Mortgage Crisis Hits Las Vegas

            This article focuses on the effects of the housing crisis on Las Vegas, Nevada. Las Vegas was found to be the foreclosure capital of America, according to RealtyTrac, a property-listings firm. In some of the poorer suburbs the foreclosure rate is one in every five houses. Some of the people have managed to hold on to their homes though. This may seem like a good thing but with property prices around 60% below the peak of 2006, this leaves 70% of the homeowners owing more than what their property is worth.
            Cheap and abundant credit was rampant in the Sunbelt over the recent decades. The ten cities with the highest foreclosure rates are in Arizona, California, and Nevada. Of the other 7 only one, Michigan, lies outside the Southwest.

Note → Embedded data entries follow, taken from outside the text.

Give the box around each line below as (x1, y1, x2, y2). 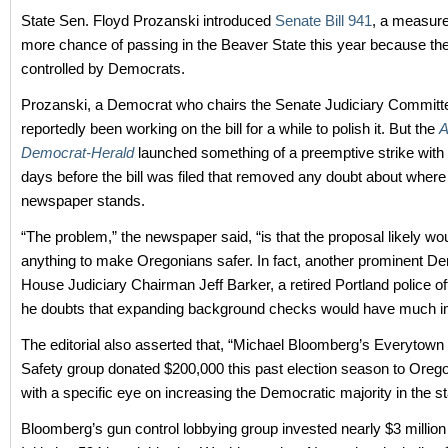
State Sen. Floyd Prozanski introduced (21, 12, 275, 29)
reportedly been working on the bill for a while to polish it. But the (21, 120, 439, 137)
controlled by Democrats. (21, 60, 185, 77)
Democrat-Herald (21, 144, 134, 161)
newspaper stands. (21, 192, 145, 209)
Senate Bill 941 (275, 12, 372, 29)
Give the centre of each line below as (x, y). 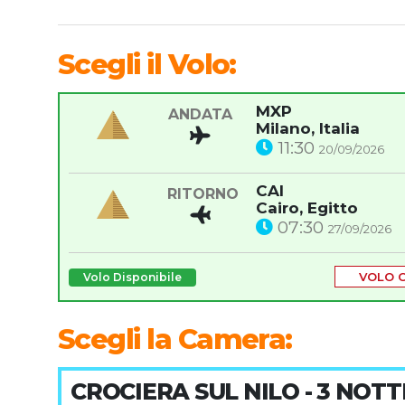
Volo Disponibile (132, 278)
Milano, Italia (307, 129)
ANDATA (201, 115)
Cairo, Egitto (306, 208)
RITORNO (203, 194)
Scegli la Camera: (175, 339)
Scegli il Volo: (147, 65)
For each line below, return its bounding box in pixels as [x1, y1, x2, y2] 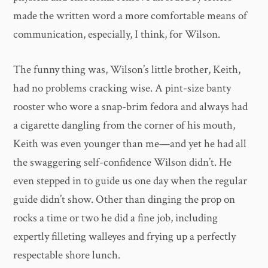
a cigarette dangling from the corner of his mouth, [13, 118, 236, 133]
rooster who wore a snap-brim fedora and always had [13, 99, 248, 115]
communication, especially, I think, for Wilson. [13, 26, 221, 42]
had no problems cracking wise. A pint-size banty [13, 81, 232, 96]
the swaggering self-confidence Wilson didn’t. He [13, 155, 232, 170]
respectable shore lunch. [13, 248, 121, 263]
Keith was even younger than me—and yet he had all [13, 136, 247, 152]
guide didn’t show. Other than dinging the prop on [13, 192, 236, 208]
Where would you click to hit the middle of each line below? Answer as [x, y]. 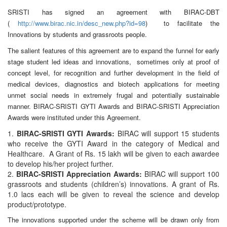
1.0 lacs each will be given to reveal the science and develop [113, 194]
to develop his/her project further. [61, 163]
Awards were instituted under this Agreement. [74, 117]
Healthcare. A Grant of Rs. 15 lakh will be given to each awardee [113, 153]
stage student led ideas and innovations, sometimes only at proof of [113, 61]
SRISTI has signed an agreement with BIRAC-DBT [113, 12]
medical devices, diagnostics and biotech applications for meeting [113, 84]
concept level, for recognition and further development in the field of [113, 72]
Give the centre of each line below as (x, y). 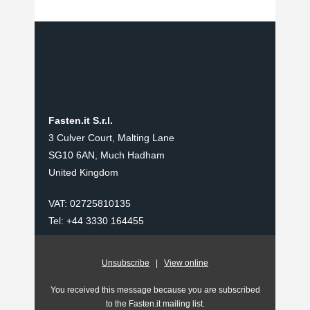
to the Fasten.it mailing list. (155, 304)
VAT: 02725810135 (90, 203)
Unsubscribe (126, 263)
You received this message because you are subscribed (155, 290)
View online (186, 263)
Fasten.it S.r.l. (81, 120)
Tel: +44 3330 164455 (96, 221)
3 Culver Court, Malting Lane (111, 138)
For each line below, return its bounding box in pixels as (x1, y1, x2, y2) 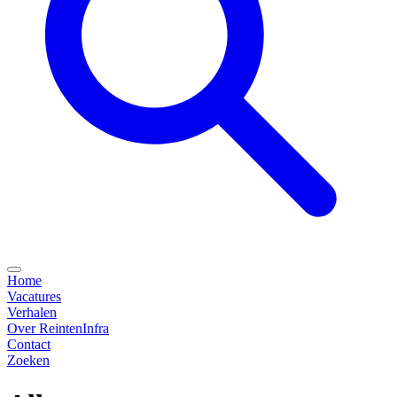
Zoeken (7, 353, 50, 369)
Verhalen (7, 305, 57, 321)
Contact (7, 337, 51, 353)
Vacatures (7, 289, 61, 305)
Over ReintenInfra (7, 321, 109, 337)
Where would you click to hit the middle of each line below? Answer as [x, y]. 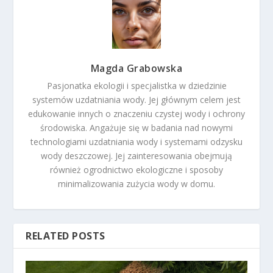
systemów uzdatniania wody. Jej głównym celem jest [136, 99]
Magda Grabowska [136, 68]
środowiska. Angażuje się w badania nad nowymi [136, 127]
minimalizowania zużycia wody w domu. [136, 183]
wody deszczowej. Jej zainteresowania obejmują [136, 155]
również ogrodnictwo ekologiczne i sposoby [136, 169]
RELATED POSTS [66, 236]
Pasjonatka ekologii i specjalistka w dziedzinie [136, 85]
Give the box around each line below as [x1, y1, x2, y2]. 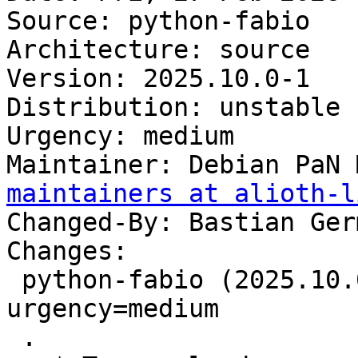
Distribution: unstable [6, 93, 340, 122]
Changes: [6, 237, 128, 266]
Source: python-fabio [6, 6, 310, 36]
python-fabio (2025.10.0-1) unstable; [6, 265, 22, 295]
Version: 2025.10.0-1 [6, 64, 310, 93]
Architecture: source [6, 35, 310, 65]
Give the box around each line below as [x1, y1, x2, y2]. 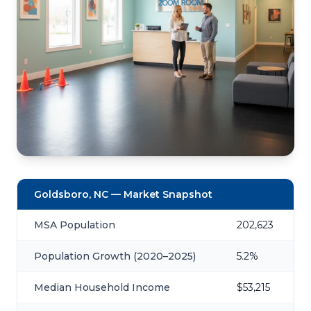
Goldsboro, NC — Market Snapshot [34, 188, 212, 201]
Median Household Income [34, 281, 170, 294]
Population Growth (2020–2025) [34, 250, 196, 262]
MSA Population [34, 219, 115, 231]
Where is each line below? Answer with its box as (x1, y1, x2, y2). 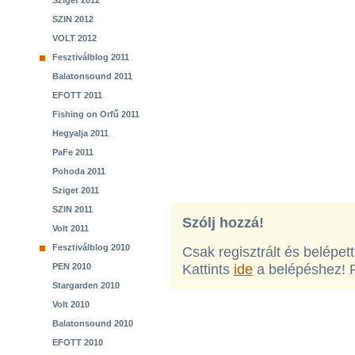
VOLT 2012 (52, 33, 97, 43)
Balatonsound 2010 (52, 319, 133, 328)
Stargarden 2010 (52, 281, 120, 290)
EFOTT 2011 (52, 90, 102, 100)
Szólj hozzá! (182, 215, 264, 231)
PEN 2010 (52, 261, 91, 271)
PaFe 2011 (52, 147, 94, 157)
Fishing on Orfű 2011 (52, 109, 139, 119)
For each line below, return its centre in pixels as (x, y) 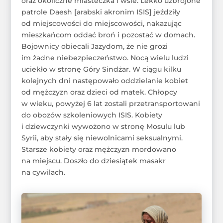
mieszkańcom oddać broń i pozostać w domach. (108, 35)
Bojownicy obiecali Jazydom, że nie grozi (94, 46)
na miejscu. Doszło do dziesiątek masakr (93, 161)
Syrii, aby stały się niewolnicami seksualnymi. (102, 138)
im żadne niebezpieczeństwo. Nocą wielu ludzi (105, 57)
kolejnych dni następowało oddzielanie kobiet (105, 80)
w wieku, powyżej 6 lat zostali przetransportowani (111, 103)
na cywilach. (43, 172)
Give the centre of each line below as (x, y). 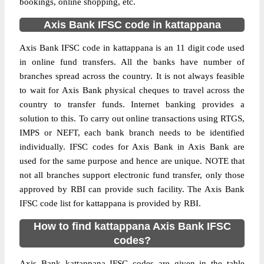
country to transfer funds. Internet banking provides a (132, 104)
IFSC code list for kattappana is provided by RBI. (110, 203)
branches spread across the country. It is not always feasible (132, 76)
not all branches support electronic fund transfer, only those (132, 175)
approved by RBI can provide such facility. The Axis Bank (132, 189)
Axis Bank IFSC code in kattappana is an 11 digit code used (132, 48)
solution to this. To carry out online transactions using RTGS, (132, 118)
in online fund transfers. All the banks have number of (132, 62)
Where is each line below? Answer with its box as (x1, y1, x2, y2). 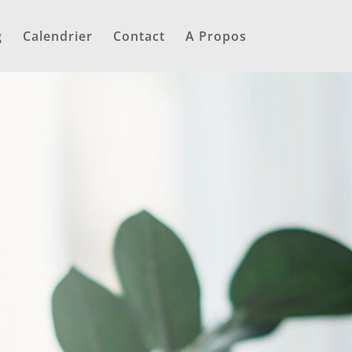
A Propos (185, 27, 247, 45)
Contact (112, 27, 165, 45)
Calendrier (22, 27, 93, 45)
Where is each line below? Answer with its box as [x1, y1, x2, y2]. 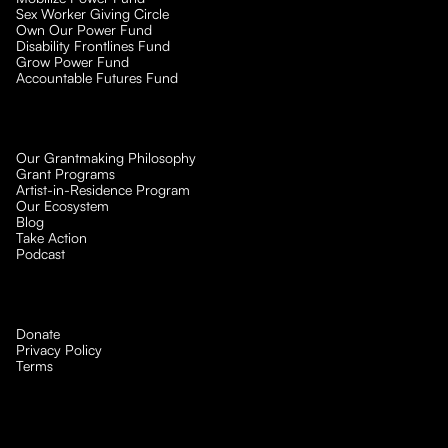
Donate [16, 325, 60, 343]
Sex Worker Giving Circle [16, 5, 169, 23]
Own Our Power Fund [16, 21, 152, 39]
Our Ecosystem [16, 197, 109, 215]
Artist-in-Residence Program [16, 181, 190, 199]
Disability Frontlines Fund [16, 37, 170, 55]
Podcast [16, 245, 65, 263]
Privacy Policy [16, 341, 102, 359]
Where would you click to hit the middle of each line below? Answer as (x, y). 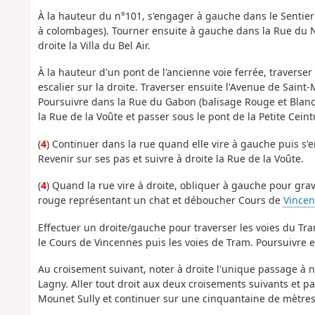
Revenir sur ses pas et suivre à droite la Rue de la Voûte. (171, 158)
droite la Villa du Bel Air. (94, 45)
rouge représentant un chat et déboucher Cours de (160, 200)
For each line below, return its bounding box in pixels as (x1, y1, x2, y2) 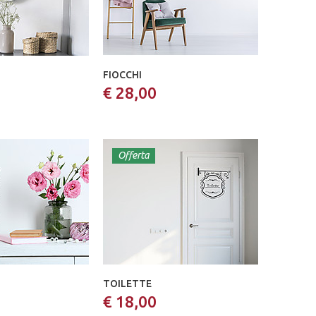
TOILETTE (103, 278, 152, 289)
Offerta (118, 150, 150, 161)
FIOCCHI (103, 69, 142, 80)
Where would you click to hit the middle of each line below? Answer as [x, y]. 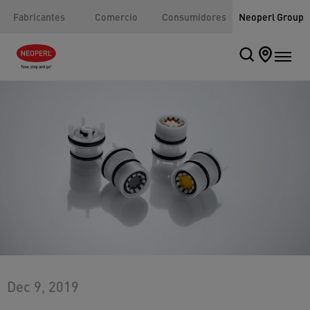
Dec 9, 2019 [43, 286]
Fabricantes [39, 17]
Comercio [116, 17]
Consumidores [194, 17]
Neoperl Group [271, 17]
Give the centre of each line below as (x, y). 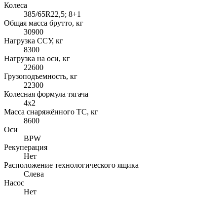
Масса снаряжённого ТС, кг (51, 111)
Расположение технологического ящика (71, 165)
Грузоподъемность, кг (41, 76)
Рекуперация (26, 147)
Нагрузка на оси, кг (37, 58)
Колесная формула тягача (46, 94)
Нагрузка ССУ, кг (34, 40)
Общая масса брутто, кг (44, 23)
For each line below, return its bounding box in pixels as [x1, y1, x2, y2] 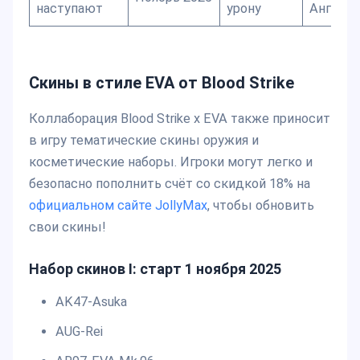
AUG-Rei [55, 324, 103, 340]
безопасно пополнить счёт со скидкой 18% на [29, 176, 310, 192]
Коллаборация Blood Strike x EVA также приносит [29, 111, 330, 127]
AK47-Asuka [55, 294, 127, 310]
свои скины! [29, 219, 106, 235]
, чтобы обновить [207, 198, 314, 214]
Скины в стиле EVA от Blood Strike [29, 73, 294, 93]
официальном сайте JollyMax [29, 198, 207, 214]
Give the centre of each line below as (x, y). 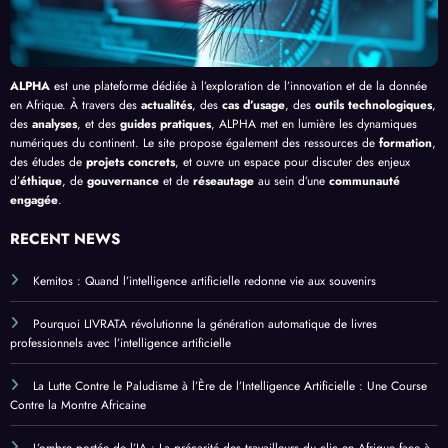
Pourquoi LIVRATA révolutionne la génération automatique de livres (205, 324)
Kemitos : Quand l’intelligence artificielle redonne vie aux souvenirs (204, 281)
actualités (166, 104)
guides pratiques (165, 123)
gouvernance (123, 180)
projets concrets (130, 161)
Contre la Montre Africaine (78, 405)
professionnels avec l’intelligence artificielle (120, 343)
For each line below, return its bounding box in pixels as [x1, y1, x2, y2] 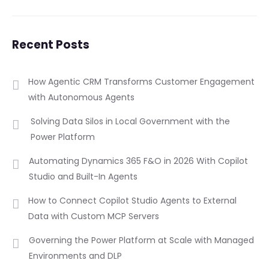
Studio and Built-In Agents [28, 170, 138, 183]
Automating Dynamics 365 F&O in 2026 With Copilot [28, 154, 248, 167]
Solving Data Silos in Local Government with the [30, 115, 230, 127]
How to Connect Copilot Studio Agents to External [28, 194, 237, 207]
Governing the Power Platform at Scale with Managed [28, 234, 254, 246]
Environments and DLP [28, 249, 122, 262]
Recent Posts [12, 37, 89, 52]
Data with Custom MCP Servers [28, 210, 160, 222]
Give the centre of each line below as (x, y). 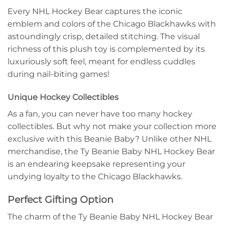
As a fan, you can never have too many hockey (100, 114)
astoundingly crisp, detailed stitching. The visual (104, 37)
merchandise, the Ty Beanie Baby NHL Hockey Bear (111, 152)
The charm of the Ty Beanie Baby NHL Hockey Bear (110, 216)
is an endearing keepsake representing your (96, 164)
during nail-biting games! (59, 74)
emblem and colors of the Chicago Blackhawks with (112, 24)
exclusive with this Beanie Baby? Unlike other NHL (109, 139)
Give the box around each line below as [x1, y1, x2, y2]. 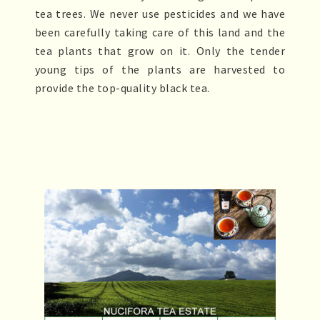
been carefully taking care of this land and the [34, 25, 286, 40]
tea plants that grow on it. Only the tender [34, 44, 286, 59]
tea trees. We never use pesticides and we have [34, 6, 286, 21]
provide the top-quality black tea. [34, 81, 210, 96]
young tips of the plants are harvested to [34, 62, 286, 77]
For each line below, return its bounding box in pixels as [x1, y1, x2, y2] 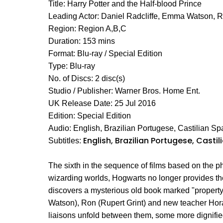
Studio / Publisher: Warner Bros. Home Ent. [48, 87, 200, 96]
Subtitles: [48, 136, 83, 145]
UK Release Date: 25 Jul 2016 [48, 99, 156, 108]
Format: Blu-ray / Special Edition [48, 49, 162, 58]
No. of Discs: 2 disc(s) [48, 74, 125, 83]
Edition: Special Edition [48, 111, 131, 120]
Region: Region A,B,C [48, 24, 126, 33]
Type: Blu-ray [48, 62, 95, 71]
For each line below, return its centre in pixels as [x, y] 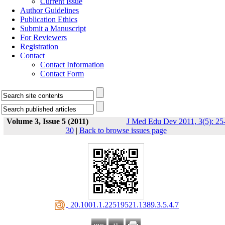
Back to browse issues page [123, 130]
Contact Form [62, 74]
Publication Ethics [49, 19]
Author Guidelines [49, 10]
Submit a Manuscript [53, 28]
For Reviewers [43, 37]
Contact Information [72, 65]
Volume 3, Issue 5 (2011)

            Las Vegas’s outside suburbs are “eerily quiet”, due to the amount of unsold and foreclosed homes. In North Las Vegas, every second house has a “For Rent” sign, offering absurdly low prices to rent. Some of have been abandoned and boarded up. The main “strip” of Vegas is even littered with abandoned construction sites that had been started during the boom.
            The high concentration of foreclosures in an area creates a domino effect. The foreclosed properties drive down the price of others and the homeowners re deeper in negative equity; they have mortgages worth more than their house. Many who suffer from foreclosure do so by choice.
 Local governments get their money from property taxes which they figure will lose a fifth of their income over the next few years. This ripple effect even trickles down to the local economy. Many who have kept their houses are worried they will not have enough when this occurs again so they are very frugal. Car sales are down in the Vegas area. Losing your house has many social effects on the communities as well. Children do worse in school; drug and alcohol abuse; and marriages being broken.
I decided to connect this to “Rethinking the American Economy” theme in class. We thoroughly discussed the subprime mortgage crisis in class. This article shows how it affects so many people even if it does not affect you directly. It goes to show that the system of credit we were and currently are using is flawed and can cause many issues.
This article offered many different effects of the subprime mortgage crisis. Foreclosures do not just affect the person foreclosing. They affect the communities, local governments, and local economies. The risky lending by the banks has shown to be a much more disastrous decision than I had thought of.
 The article did not have any biases at all. It was very thorough with its information and no ulterior motives for the view point were present.